You got the first one in so I'll just sit and laugh buddy rather than compete!


----------



## youngdon (Mar 10, 2010)

youngdon said:


> If you were made of Iambic pentameter before the shark took both of your feet off you'd still have three left....
> 
> .


Thanks for always getting my obscure references Matt.


----------



## youngdon (Mar 10, 2010)

Suddenly having two left feet on the dance floor would not be so bad !


----------



## Mattuk (Oct 16, 2010)

I think this could run and run!


----------



## youngdon (Mar 10, 2010)

Look Ma no hands !


----------



## knapper (Feb 5, 2010)

Looks to me like we should not throw so much chlorine in the gene pool. I bet everyone of us has some dumb thing that we did and could have ended up like that guy. We keep them in a deep part of our heads and don't talk about them. Any one want to talk about how they were lucky enough to come out better then he did? I won't start it.


----------



## Mattuk (Oct 16, 2010)

I'll start!

http://www.skinnymoose.com/hooksandbullets/2011/02/22/avoidable-hunting-accidents/


----------



## youngdon (Mar 10, 2010)

I fell down the side of a canyon once... that was enough. I was hunting with a friend and stepped on a rock that let go and I tumbled head over heels down the very steep side of this canyon for about thirty feet. At which time I proceeded to roll,just in time to go through a prickly pear cactus that was about four feet high and six feet wide. I pretty much leveled it. I was covered from head to toe in cactus spines, some of which i kept finding for about three weeks. Several of them were embedded in the muscle and were pulled under the skin by my movement as we were trying to pull them out of me(when i could get my friend to stop laughing.


----------



## Antlerz22 (Apr 18, 2011)

I used to drink on occasion long ago, and my fav was Johhnie Walker Black. One problem however was it tore my stomach/bowels up--but not immediately. I went fishing with my stepbrother in a lake that had stumps galore all in it, so many in fact that you could only motor slowly around the perimeter slowly or go through with a trolling motor and a pole. The next morning after drinking heavy that night, we went all the way around the lakeon the opposite side and were fishing--when IT hit me! Man my bowels were crying for relief almost as if someone flipped a switch. So we both reeled our lines in and headed back to the landing where there were facilities. We couldnt get to the banks nearby because it was all marshy and had lily pads all along the shoreline practically to the landing-so thats why we were headed in. Anyway I couldnt wait to get there so I told him to stop. I then proceeded to hang my rear off the thin side of the gunwale but it was way to much pain on my thighs, so I went forward let the trolling motor down, threw out both anchors, and jumped in the water to do the deed.

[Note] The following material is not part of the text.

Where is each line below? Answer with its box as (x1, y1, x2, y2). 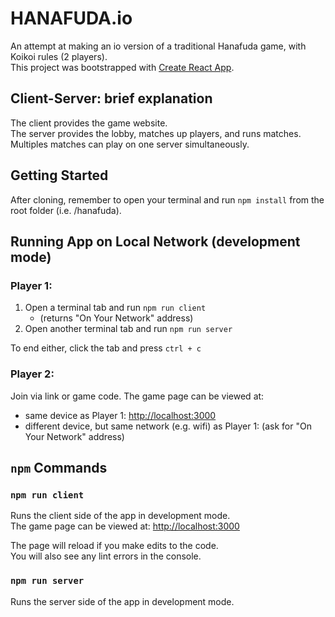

I used the trolling motor to have something to hang on to to keep from drifting etc..Well everything was going good--or so I thought--I could even feel the gas bubbles rising up my back! Once I started feeling relief, then I started looking around and thats when I noticed my dilemma---(at this point I have to give a hard learned lesson) solid movements sink --proof is in your own toilet--whereas diarrhea remains atop/floats. So there i was surrounded by all my relief--which made me yell at my stepbrother to come to the front and operate the trolling motor on low and "fan" it while I extended my arms to keep away from the propeller while it moved the contaminated water away from me. He could barely do it as he was laughing so hard he about fell in himself. I can say truthfully LESSON LERNED.


----------



## On a call (Mar 3, 2010)

hey 22.....TMI !!!! ha ha I can laugh now huh, but that is some seriously funny crap there.


----------



## youngdon (Mar 10, 2010)

The fish were thinking "geez whose using the stink bait?" "Hey look at that little worm"


----------



## bones44 (Jan 7, 2011)

They call that chumming in my neck of the woods !! LMAO


----------



## hassell (Feb 9, 2010)

I know there's to many chapters in my book to tell all the stories.


----------



## Antlerz22 (Apr 18, 2011)

hassell said:


> I know there's to many chapters in my book to tell all the stories.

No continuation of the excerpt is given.